**Caution: This is a spoiler with complete solution. Do not read further if you haven't tried it yet.**

Abbreviated problem definition: Given a fraction 1/z, it can be represented as 1/x + 1/y where x >=y.
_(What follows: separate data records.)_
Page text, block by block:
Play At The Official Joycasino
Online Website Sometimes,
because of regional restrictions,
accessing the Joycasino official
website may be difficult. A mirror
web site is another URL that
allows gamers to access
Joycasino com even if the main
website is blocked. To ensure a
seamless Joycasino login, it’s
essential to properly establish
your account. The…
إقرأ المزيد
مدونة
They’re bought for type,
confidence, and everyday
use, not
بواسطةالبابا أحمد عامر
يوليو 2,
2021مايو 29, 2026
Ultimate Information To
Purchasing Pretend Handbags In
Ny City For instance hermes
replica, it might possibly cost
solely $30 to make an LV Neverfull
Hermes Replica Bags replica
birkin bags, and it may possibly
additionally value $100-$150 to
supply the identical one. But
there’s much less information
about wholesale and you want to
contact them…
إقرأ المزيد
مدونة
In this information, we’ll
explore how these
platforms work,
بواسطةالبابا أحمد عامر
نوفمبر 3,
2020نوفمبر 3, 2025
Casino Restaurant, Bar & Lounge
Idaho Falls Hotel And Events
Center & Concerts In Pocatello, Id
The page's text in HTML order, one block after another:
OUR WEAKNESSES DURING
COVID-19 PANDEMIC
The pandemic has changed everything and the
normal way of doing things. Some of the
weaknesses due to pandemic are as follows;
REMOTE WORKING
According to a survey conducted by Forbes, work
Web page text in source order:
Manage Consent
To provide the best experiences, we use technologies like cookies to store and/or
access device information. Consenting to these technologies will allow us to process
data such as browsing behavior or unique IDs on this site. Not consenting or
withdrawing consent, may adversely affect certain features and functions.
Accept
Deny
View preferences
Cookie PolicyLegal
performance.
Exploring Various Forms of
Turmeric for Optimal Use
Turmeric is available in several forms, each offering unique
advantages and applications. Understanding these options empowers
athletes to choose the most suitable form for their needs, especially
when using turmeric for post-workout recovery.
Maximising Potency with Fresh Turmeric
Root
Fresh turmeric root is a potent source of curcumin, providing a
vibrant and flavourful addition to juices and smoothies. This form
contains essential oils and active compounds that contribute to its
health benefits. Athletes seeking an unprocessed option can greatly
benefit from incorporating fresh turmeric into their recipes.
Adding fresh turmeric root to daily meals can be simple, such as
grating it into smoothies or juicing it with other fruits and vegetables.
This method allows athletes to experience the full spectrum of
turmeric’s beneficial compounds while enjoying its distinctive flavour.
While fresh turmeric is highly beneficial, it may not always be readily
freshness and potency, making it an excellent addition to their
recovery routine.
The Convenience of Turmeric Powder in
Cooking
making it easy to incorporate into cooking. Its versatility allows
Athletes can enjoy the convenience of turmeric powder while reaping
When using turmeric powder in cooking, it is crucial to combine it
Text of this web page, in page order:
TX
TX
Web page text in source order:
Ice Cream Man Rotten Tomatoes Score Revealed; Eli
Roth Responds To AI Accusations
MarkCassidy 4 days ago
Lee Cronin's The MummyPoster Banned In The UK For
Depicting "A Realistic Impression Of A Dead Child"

Find all combinations for a given 0 < z <= 10000.

Sample Inputs:

2

12

Sample Outputs:

2 --# of solutions

1/2 = 1/6 + 1/3

1/2 = 1/4 + 1/4

8 --# of solutions

1/12 = 1/156 + 1/13

1/12 = 1/84 + 1/14

1/12 = 1/60 + 1/15

1/12 = 1/48 + 1/16

1/12 = 1/36 + 1/18

1/12 = 1/30 + 1/20

1/12 = 1/28 + 1/21

1/12 = 1/24 + 1/24

Expression:

1/z = 1/x + 1/y

1/z = (y + x)/ (x * y)

z = (x * y)/(x + y) --(1)

z * (x + y) = (x * y)

z * x + z * y = y * x

z * y = (y - z) * x

x = (z * y) / (y - z) --(2)

Looking at the pattern for the samples, we decrease y and find the x,

if possible.

Start with y = 2 * z = 2 * 2 = 4:

1/2 = 1/4 + 1/4

2 = (4 * 4)/(4 + 4) --using (1) above.

Try y = 3;

2 = (x * 3)/ (x + 3)

2 * (x + 3) = x * 3

2*x + 6 = 3*x

3*x - 2*x = 6

x = 6

So, one more solution found:

1/2 = 1/6 + 1/3

We cannot go further as y becomes equal to 2.

Full answers:

1/2 = 1/4 + 1/4

1/2 = 1/6 + 1/3

Let us look at the second sample:

Start with y = 12 * z = 12 * 2 = 14:

1/12 = 1/24 + 1/24 --Obvious :-)

Reduce y to 23:

Using (1) above we get:

12 = (x * 23)/(x + 23)

12 * (x + 23) = 23 * x

12*x + 276 = 23*x

276 = 11*x

x = 276/11 = 25.0909 => NOT a solution as we need 11 to exactly divide 276

Reduce y to 22:

Using (1) above we get:

12 = (x * 22)/(x + 22)

12*x + 12 * 22 = 22 * x

12 * 22 = 10 * x => NOT a solution

Reduce y to 21:

Using (1) above we get:

12 = (x * 21)/(x + 21)

12 * (x + 21) = 21 * x

12*x + 12 * 21 = 21*x

12 * 21 = 9*x

x = 28 => We have a solution :-)

1/12 = 1/28 + 1/21

Reduce y to 20:

Using (1) above we get:

12 = (x * 20)/(x + 20)

12*x + 12*20 = 20*x

12*20 = 8*x

x = 30 => we have a solution :-)

1/12 = 1/30 + 1/20

Reduce y to 19:

Using (1) above we get:

12 = (x * 19)/(x + 19)

12*x + 12*19 = 19*x

12*19 = 7*x

x = 32.57 => NOT a solution

Reduce y to 18:

Using (1) above we get:

12 = (x * 18)/(x + 18)

12*x + 12*18 = 18*x

12*18 = 6*x

x = 36 => we have a solution :-)

1/12 = 1/36 + 1/18

Reduce y to 17:

Using (1) above we get:

12 = (x * 17)/(x + 17)

12*x + 12*17 = 17*x

12*17 = 5*x

x = 40.8 => NOT a solution

Reduce y to 16:

Using (1) above we get:

12 = (x * 16)/(x + 16)

12*x + 12*16 = 16*x

12*16 = 4*x

x = 48 => we have a solution :-)

1/12 = 1/48 + 1/16

Reduce y to 15:

Using (1) above we get:

12 = (x * 15)/(x + 15)

12*x + 12*15 = 15*x

12*15 = 3*x

x = 60 => we have a solution :-)

1/12 = 1/60 + 1/15

Reduce y to 14:

Using (1) above we get:

12 = (x * 14)/(x + 14)

12*x + 12*14 = 14*x

12*14 = 2*x

x = 84 => we have a solution :-)

1/12 = 1/84 + 1/14

Reduce y to 13:

Using (1) above we get:

12 = (x * 13)/(x + 13)

12*x + 12*13 = 13*x

12*13 = 1*x

x = 156 => we have a solution :-)

1/12 = 1/156 + 1/13

END when y = 12

There you go :-)

There could be some optimization that can be performed for quickly

discarding some values of y. Will update.